Curiosity seems to be on Tatooine

The Mars Science Laboratory “Curiosity” continues to return astonishing images of its environment as it tootles around Mount Sharp at the heart of Gale Crater.  The latest images look straight out of Star Wars, at least until you look a little more closely.

These images come from a place dubbed “Murray Buttes”, and they look as desolate as the spots in Tunisia where the first Star Wars movie recorded its images of Tatooine.  But of course they are far more desolate than that.  Unbelievably dry by comparison to even the deserts of the Atacama and central Antarctica, with fine layers formed by the deposition of sand by wind.  But even so, the images are truly spectacular, suitable for a big-budget Hollywood blockbuster, or, as NASA put it, comparable to the pictures the National Park Service has been putting together to celebrate their hundredth anniversary.  They’re quite breathtaking.

The foothills of Mount Sharp, with the rim of Gale Crater in the distance.  It's not fog obscuring it, of course.  It's dust suspended in the Martian air.

The foothills of Mount Sharp, with the rim of Gale Crater in the distance. It’s not fog obscuring it, of course. It’s dust suspended in the Martian air.

Portions of the Stinson Formation jut out from sand deposited in the Murray Buttes region.

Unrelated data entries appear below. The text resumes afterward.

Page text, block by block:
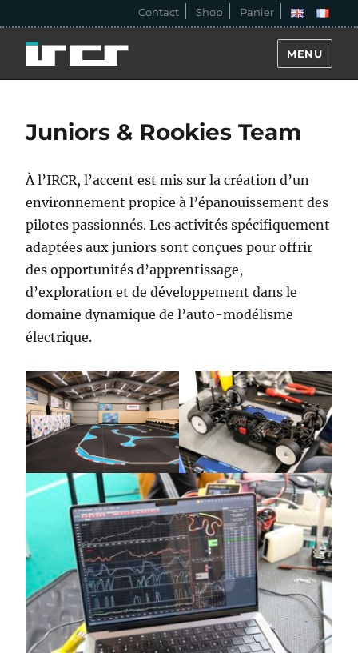
Contact Shop Panier
MENU
Juniors & Rookies Team
À l’IRCR, l’accent est mis sur la création d’un
environnement propice à l’épanouissement des
pilotes passionnés. Les activités spécifiquement
adaptées aux juniors sont conçues pour offrir
des opportunités d’apprentissage,
d’exploration et de développement dans le
domaine dynamique de l’auto-modélisme
électrique.

The Stinson Formation was studied up close by Curiosity earlier in the year, at another location at Murray Buttes.

A close-up look at the breathtaking clarity of the Stinson Formation.  Thin layers of rock, displayed for all to see, a cross-section of geological history.

A close-up look at the breathtaking clarity of the Stinson Formation. Thin layers of rock, displayed for all to see, a cross-section of geological history.